Liquor, Lust, and The Law: The Story of Vancouver's Legendary Penthouse Nightclub
(Arsenal, 2012; 2nd printing Arsenal, 2014) $24.95 978-1-55152-488-7

Live at the Commodore: The Story of Vancouver's Historic Commodore Ballroom (Arsenal Pulp Press, 2014) $28.95 978-1-55152-566-2

The Last Gang in Town (Arsenal Pulp, 2016) $24.95 978-1-55152-671-3

Vancouver After Dark: The Wild History of a City's Nightlife (Arsenal, 2019) $32.95 978-1-55152-783-3

Vancouver Vice: Crime and Spectacle in the City's West End (Arsenal Pulp, 2021) $27.95 9781551528694

A Sign of the Times: The Best of the Penthouse Marquee
(Anvil, 2025) $30 9781772142501. Co-authored with Benjamin Jackson

Real Enough: The Unlikely Story of Doug and the Slugs (Anvil Press, 2026) $25 9781772142211. Co-authored with Simon Kendall

[BCBW 2026]

* * *
A Sign of the Times:
The Best of the Penthouse Marquee
by Benjamin Jackson & Aaron Chapman (Anvil $30)

Review by Beverly Cramp (BCBW 2025)

Vancouver’s historic Penthouse Night Club has had its fair share of pushback over the years—from police raids during its time operating as an illegal bottle club to being temporarily shut down on Christmas Eve, 1975 and later charged with living off the avails of prostitution.

But it’s the Penthouse’s marquee with its sassy messages that has been getting attention in recent years, including getting its X account (@The Penthouse604) suspended last January over letters that spelled out “Forever neighbours, never neighbors.” The message highlighted the way Canadians and Americans spell words differently, but it was also around the time US president-elect, Donald Trump starting making swipes about Canada becoming the 51st state.

Four years previous, after the January 6, 2021 Capitol riot in Washington, DC, the Penthouse marquee touted its bouncers with: “Better security than the US Capitol.”

At a Coldplay concert in July, 2025, a couple was caught embracing on one of the large overhead video screens and singer Chris Martin wondered out loud if the couple was having an affair because they had ducked out of view so quickly.
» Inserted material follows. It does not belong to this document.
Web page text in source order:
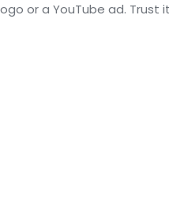
or a YouTube ad.

It made headlines around the world and the couple’s “outing” led to job resignations as the couple worked together at the same company. The Penthouse quickly responded on its marquee with: “Relax guys, Coldplay isn’t here.” Someone took a photo of the sign and posted it on social media, garnering 10,000,000 views by the end of the day, and 22,000,000 views on Instagram by the end of the weekend.
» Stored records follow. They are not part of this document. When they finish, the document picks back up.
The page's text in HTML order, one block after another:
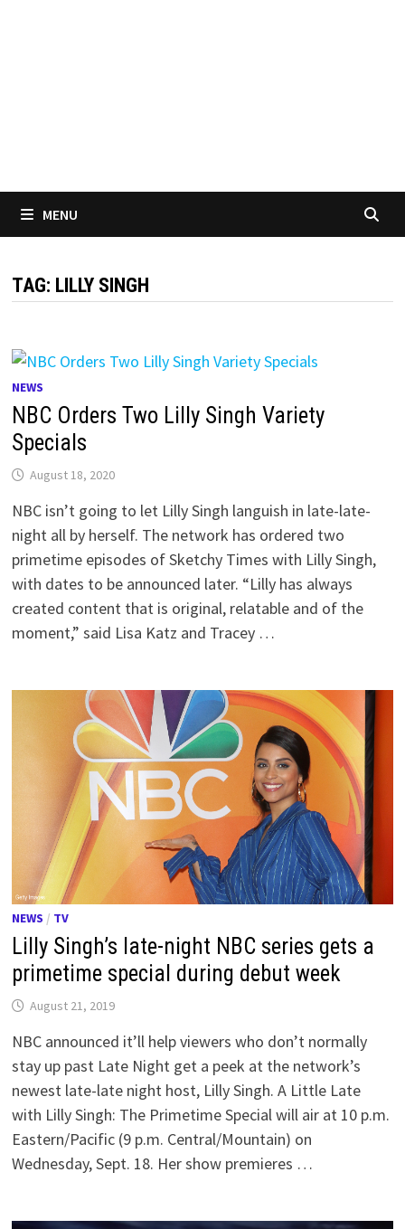
MENU
TAG: LILLY SINGH
NEWS
NBC Orders Two Lilly Singh Variety
Specials
August 18, 2020
NBC isn’t going to let Lilly Singh languish in late-late-
night all by herself. The network has ordered two
primetime episodes of Sketchy Times with Lilly Singh,
with dates to be announced later. “Lilly has always
created content that is original, relatable and of the
moment,” said Lisa Katz and Tracey …
NEWS / TV
Lilly Singh’s late-night NBC series gets a
primetime special during debut week
August 21, 2019
NBC announced it’ll help viewers who don’t normally
stay up past Late Night get a peek at the network’s
newest late-late night host, Lilly Singh. A Little Late
with Lilly Singh: The Primetime Special will air at 10 p.m.
Eastern/Pacific (9 p.m. Central/Mountain) on
Wednesday, Sept. 18. Her show premieres …

Now there’s a book celebrating the Penthouse’s special brand of humour, A Sign of the Times by Benjamin Jackson and Aaron Chapman, featuring glossy photos of some of the more well-known marquee signs. Many are bawdy, some are political and others are just plain witty. Readers learn that the co-author, Benjamin (“The Sign Guy”) Jackson who works as a Penthouse bartender, is also the one who comes up with the jokes and messages. Jackson tells how he finds his ideas and shares some of his personal favourite signs from the past—many of which have been shared millions of times online.
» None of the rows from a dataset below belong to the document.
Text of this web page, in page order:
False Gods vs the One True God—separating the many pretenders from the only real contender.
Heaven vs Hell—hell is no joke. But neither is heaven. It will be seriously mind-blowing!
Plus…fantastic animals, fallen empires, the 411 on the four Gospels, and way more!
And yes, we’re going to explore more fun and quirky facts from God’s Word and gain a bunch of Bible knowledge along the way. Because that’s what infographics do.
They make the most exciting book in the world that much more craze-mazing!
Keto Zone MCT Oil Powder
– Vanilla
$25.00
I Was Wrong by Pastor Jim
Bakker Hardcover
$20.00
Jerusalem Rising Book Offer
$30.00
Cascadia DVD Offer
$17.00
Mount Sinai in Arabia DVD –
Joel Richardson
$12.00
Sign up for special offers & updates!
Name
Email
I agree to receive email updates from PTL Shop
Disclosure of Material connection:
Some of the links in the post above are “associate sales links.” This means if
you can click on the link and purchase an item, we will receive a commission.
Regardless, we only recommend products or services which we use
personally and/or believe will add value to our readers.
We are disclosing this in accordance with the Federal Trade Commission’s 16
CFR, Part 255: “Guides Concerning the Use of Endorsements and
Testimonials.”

“The whole thing started with me trying to make my friends at work laugh,” says Jackson, later adding, “We just wanted to have some fun and get some notice and promo for the club.”

“It’s okay if people don’t know my name, or just call me ‘The Sign Guy.’ In the early days, on Reddit, they referred to me as ‘The Marquee Boy.’ I just like making the city laugh through that sign—and that’s the point in the end. The sign speaks for itself!”

Cultural historian, Aaron Chapman, says the Penthouse signs have given attention to Vancouver and its local culture as well as the nightclub. “Vancouver doesn’t enter the national or global realm of pop culture too often,” says Chapman. “Our media is often overshadowed by images from New York or Toronto. We might see movies and TV shows where we recognize our own city street—but Vancouver never plays itself. When we see another of Ben’s outrageous or funny signs, online or in the news, we’re reminded that the sign is one of us. It’s from Vancouver, and from Seymour Street. It’s like spotting the face of a friend we know in a crowd of people. That’s the Penthouse marquee.”